## DIRECTIONS FOR THIS TASK
Output all of the records again, exactly as written.

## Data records
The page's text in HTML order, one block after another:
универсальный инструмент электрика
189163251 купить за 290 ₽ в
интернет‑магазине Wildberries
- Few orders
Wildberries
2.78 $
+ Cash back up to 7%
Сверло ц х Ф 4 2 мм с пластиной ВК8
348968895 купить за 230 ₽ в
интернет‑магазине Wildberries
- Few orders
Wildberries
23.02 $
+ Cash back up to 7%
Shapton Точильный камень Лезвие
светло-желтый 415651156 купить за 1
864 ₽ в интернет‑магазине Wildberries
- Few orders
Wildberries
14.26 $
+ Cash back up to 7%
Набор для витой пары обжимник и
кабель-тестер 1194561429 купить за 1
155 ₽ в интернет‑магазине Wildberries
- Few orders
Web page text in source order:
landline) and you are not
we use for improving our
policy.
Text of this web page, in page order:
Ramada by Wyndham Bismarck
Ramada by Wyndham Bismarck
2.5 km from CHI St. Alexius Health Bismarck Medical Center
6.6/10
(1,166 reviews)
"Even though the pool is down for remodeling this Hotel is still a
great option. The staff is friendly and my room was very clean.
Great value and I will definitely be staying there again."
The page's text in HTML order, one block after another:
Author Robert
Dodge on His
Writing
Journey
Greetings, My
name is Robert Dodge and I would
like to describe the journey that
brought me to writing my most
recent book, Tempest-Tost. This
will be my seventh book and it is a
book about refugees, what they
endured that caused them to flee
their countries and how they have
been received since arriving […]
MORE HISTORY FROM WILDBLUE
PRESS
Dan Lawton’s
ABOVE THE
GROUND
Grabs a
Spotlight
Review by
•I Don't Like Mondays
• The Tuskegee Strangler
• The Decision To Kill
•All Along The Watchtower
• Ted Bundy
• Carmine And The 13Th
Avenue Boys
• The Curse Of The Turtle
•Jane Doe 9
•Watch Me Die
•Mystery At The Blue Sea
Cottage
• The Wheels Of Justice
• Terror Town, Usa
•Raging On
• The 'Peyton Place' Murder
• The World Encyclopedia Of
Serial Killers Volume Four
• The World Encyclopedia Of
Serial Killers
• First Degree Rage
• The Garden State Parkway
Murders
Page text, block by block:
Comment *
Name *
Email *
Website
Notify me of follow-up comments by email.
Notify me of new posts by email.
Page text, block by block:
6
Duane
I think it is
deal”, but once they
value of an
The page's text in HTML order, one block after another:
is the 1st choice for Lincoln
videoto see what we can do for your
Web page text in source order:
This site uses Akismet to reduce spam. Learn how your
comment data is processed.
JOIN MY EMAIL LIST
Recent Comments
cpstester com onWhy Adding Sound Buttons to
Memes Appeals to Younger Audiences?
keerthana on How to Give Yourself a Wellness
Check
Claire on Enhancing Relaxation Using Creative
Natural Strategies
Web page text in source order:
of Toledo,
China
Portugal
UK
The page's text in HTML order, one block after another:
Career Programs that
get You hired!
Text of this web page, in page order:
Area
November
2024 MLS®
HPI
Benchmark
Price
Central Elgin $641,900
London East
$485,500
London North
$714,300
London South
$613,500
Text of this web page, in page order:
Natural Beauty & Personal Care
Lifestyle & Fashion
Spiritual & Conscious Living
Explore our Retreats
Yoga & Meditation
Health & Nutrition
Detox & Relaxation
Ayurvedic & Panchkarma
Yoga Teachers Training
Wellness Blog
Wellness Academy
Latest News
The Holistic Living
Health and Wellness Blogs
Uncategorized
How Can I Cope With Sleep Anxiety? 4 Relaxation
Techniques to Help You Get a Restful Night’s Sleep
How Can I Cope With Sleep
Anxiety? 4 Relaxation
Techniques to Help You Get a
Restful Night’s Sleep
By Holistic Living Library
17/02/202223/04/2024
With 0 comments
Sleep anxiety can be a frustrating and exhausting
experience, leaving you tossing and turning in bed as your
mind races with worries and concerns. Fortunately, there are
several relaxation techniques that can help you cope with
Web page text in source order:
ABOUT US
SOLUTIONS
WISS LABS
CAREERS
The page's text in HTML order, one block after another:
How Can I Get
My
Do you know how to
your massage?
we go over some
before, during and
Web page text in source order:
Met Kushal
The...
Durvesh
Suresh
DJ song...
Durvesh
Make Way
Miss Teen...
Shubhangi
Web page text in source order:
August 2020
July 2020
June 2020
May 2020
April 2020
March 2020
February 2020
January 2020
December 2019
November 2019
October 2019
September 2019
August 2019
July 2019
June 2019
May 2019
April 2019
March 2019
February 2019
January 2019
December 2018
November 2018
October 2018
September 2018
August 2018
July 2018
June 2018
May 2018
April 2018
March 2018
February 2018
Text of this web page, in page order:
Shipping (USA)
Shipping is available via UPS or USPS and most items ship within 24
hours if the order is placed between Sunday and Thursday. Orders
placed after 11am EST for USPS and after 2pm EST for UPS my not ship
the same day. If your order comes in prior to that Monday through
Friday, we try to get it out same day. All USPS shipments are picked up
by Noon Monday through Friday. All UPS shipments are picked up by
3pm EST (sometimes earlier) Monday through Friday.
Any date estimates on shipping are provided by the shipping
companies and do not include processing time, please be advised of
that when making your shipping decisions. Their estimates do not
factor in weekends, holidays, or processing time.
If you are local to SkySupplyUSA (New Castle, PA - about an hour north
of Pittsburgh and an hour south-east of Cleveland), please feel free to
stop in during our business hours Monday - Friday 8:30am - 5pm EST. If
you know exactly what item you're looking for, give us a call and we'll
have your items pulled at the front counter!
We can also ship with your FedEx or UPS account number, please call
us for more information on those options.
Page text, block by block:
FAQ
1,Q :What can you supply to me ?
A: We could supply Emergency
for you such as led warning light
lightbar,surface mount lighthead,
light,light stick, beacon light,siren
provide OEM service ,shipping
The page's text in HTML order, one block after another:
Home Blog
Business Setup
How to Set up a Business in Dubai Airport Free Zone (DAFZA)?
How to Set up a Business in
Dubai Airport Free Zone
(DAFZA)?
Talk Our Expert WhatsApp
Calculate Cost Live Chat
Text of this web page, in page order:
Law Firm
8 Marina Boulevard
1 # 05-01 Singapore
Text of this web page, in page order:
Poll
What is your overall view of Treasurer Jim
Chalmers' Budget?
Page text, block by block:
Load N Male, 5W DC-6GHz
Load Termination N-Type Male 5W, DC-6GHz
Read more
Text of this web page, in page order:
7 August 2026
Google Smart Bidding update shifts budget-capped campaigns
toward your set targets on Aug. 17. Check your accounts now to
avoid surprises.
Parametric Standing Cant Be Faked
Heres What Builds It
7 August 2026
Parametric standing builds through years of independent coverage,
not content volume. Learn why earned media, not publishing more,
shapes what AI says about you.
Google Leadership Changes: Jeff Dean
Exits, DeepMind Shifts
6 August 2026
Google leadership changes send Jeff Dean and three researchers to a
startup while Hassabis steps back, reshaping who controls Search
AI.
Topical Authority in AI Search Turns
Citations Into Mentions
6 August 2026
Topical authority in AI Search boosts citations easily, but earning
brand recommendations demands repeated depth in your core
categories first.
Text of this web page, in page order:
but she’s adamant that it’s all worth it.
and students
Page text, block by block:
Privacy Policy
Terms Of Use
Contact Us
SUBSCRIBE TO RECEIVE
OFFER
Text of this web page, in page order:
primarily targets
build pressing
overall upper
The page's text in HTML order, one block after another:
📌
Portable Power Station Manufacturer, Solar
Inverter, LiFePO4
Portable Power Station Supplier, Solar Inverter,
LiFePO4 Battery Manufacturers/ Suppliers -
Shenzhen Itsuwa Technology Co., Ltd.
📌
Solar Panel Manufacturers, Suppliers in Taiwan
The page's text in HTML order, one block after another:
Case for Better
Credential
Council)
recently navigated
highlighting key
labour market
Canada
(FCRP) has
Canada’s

## COMPLETED EXERCISE
The page's text in HTML order, one block after another:
универсальный инструмент электрика
189163251 купить за 290 ₽ в
интернет‑магазине Wildberries
- Few orders
Wildberries
2.78 $
+ Cash back up to 7%
Сверло ц х Ф 4 2 мм с пластиной ВК8
348968895 купить за 230 ₽ в
интернет‑магазине Wildberries
- Few orders
Wildberries
23.02 $
+ Cash back up to 7%
Shapton Точильный камень Лезвие
светло-желтый 415651156 купить за 1
864 ₽ в интернет‑магазине Wildberries
- Few orders
Wildberries
14.26 $
+ Cash back up to 7%
Набор для витой пары обжимник и
кабель-тестер 1194561429 купить за 1
155 ₽ в интернет‑магазине Wildberries
- Few orders
Web page text in source order:
landline) and you are not
we use for improving our
policy.
Text of this web page, in page order:
Ramada by Wyndham Bismarck
Ramada by Wyndham Bismarck
2.5 km from CHI St. Alexius Health Bismarck Medical Center
6.6/10
(1,166 reviews)
"Even though the pool is down for remodeling this Hotel is still a
great option. The staff is friendly and my room was very clean.
Great value and I will definitely be staying there again."
The page's text in HTML order, one block after another:
Author Robert
Dodge on His
Writing
Journey
Greetings, My
name is Robert Dodge and I would
like to describe the journey that
brought me to writing my most
recent book, Tempest-Tost. This
will be my seventh book and it is a
book about refugees, what they
endured that caused them to flee
their countries and how they have
been received since arriving […]
MORE HISTORY FROM WILDBLUE
PRESS
Dan Lawton’s
ABOVE THE
GROUND
Grabs a
Spotlight
Review by
•I Don't Like Mondays
• The Tuskegee Strangler
• The Decision To Kill
•All Along The Watchtower
• Ted Bundy
• Carmine And The 13Th
Avenue Boys
• The Curse Of The Turtle
•Jane Doe 9
•Watch Me Die
•Mystery At The Blue Sea
Cottage
• The Wheels Of Justice
• Terror Town, Usa
•Raging On
• The 'Peyton Place' Murder
• The World Encyclopedia Of
Serial Killers Volume Four
• The World Encyclopedia Of
Serial Killers
• First Degree Rage
• The Garden State Parkway
Murders
Page text, block by block:
Comment *
Name *
Email *
Website
Notify me of follow-up comments by email.
Notify me of new posts by email.
Page text, block by block:
6
Duane
I think it is
deal”, but once they
value of an
The page's text in HTML order, one block after another:
is the 1st choice for Lincoln
videoto see what we can do for your
Web page text in source order:
This site uses Akismet to reduce spam. Learn how your
comment data is processed.
JOIN MY EMAIL LIST
Recent Comments
cpstester com onWhy Adding Sound Buttons to
Memes Appeals to Younger Audiences?
keerthana on How to Give Yourself a Wellness
Check
Claire on Enhancing Relaxation Using Creative
Natural Strategies
Web page text in source order:
of Toledo,
China
Portugal
UK
The page's text in HTML order, one block after another:
Career Programs that
get You hired!
Text of this web page, in page order:
Area
November
2024 MLS®
HPI
Benchmark
Price
Central Elgin $641,900
London East
$485,500
London North
$714,300
London South
$613,500
Text of this web page, in page order:
Natural Beauty & Personal Care
Lifestyle & Fashion
Spiritual & Conscious Living
Explore our Retreats
Yoga & Meditation
Health & Nutrition
Detox & Relaxation
Ayurvedic & Panchkarma
Yoga Teachers Training
Wellness Blog
Wellness Academy
Latest News
The Holistic Living
Health and Wellness Blogs
Uncategorized
How Can I Cope With Sleep Anxiety? 4 Relaxation
Techniques to Help You Get a Restful Night’s Sleep
How Can I Cope With Sleep
Anxiety? 4 Relaxation
Techniques to Help You Get a
Restful Night’s Sleep
By Holistic Living Library
17/02/202223/04/2024
With 0 comments
Sleep anxiety can be a frustrating and exhausting
experience, leaving you tossing and turning in bed as your
mind races with worries and concerns. Fortunately, there are
several relaxation techniques that can help you cope with
Web page text in source order:
ABOUT US
SOLUTIONS
WISS LABS
CAREERS
The page's text in HTML order, one block after another:
How Can I Get
My
Do you know how to
your massage?
we go over some
before, during and
Web page text in source order:
Met Kushal
The...
Durvesh
Suresh
DJ song...
Durvesh
Make Way
Miss Teen...
Shubhangi
Web page text in source order:
August 2020
July 2020
June 2020
May 2020
April 2020
March 2020
February 2020
January 2020
December 2019
November 2019
October 2019
September 2019
August 2019
July 2019
June 2019
May 2019
April 2019
March 2019
February 2019
January 2019
December 2018
November 2018
October 2018
September 2018
August 2018
July 2018
June 2018
May 2018
April 2018
March 2018
February 2018
Text of this web page, in page order:
Shipping (USA)
Shipping is available via UPS or USPS and most items ship within 24
hours if the order is placed between Sunday and Thursday. Orders
placed after 11am EST for USPS and after 2pm EST for UPS my not ship
the same day. If your order comes in prior to that Monday through
Friday, we try to get it out same day. All USPS shipments are picked up
by Noon Monday through Friday. All UPS shipments are picked up by
3pm EST (sometimes earlier) Monday through Friday.
Any date estimates on shipping are provided by the shipping
companies and do not include processing time, please be advised of
that when making your shipping decisions. Their estimates do not
factor in weekends, holidays, or processing time.
If you are local to SkySupplyUSA (New Castle, PA - about an hour north
of Pittsburgh and an hour south-east of Cleveland), please feel free to
stop in during our business hours Monday - Friday 8:30am - 5pm EST. If
you know exactly what item you're looking for, give us a call and we'll
have your items pulled at the front counter!
We can also ship with your FedEx or UPS account number, please call
us for more information on those options.
Page text, block by block:
FAQ
1,Q :What can you supply to me ?
A: We could supply Emergency
for you such as led warning light
lightbar,surface mount lighthead,
light,light stick, beacon light,siren
provide OEM service ,shipping
The page's text in HTML order, one block after another:
Home Blog
Business Setup
How to Set up a Business in Dubai Airport Free Zone (DAFZA)?
How to Set up a Business in
Dubai Airport Free Zone
(DAFZA)?
Talk Our Expert WhatsApp
Calculate Cost Live Chat
Text of this web page, in page order:
Law Firm
8 Marina Boulevard
1 # 05-01 Singapore
Text of this web page, in page order:
Poll
What is your overall view of Treasurer Jim
Chalmers' Budget?
Page text, block by block:
Load N Male, 5W DC-6GHz
Load Termination N-Type Male 5W, DC-6GHz
Read more
Text of this web page, in page order:
7 August 2026
Google Smart Bidding update shifts budget-capped campaigns
toward your set targets on Aug. 17. Check your accounts now to
avoid surprises.
Parametric Standing Cant Be Faked
Heres What Builds It
7 August 2026
Parametric standing builds through years of independent coverage,
not content volume. Learn why earned media, not publishing more,
shapes what AI says about you.
Google Leadership Changes: Jeff Dean
Exits, DeepMind Shifts
6 August 2026
Google leadership changes send Jeff Dean and three researchers to a
startup while Hassabis steps back, reshaping who controls Search
AI.
Topical Authority in AI Search Turns
Citations Into Mentions
6 August 2026
Topical authority in AI Search boosts citations easily, but earning
brand recommendations demands repeated depth in your core
categories first.
Text of this web page, in page order:
but she’s adamant that it’s all worth it.
and students
Page text, block by block:
Privacy Policy
Terms Of Use
Contact Us
SUBSCRIBE TO RECEIVE
OFFER
Text of this web page, in page order:
primarily targets
build pressing
overall upper
The page's text in HTML order, one block after another:
📌
Portable Power Station Manufacturer, Solar
Inverter, LiFePO4
Portable Power Station Supplier, Solar Inverter,
LiFePO4 Battery Manufacturers/ Suppliers -
Shenzhen Itsuwa Technology Co., Ltd.
📌
Solar Panel Manufacturers, Suppliers in Taiwan
The page's text in HTML order, one block after another:
Case for Better
Credential
Council)
recently navigated
highlighting key
labour market
Canada
(FCRP) has
Canada’s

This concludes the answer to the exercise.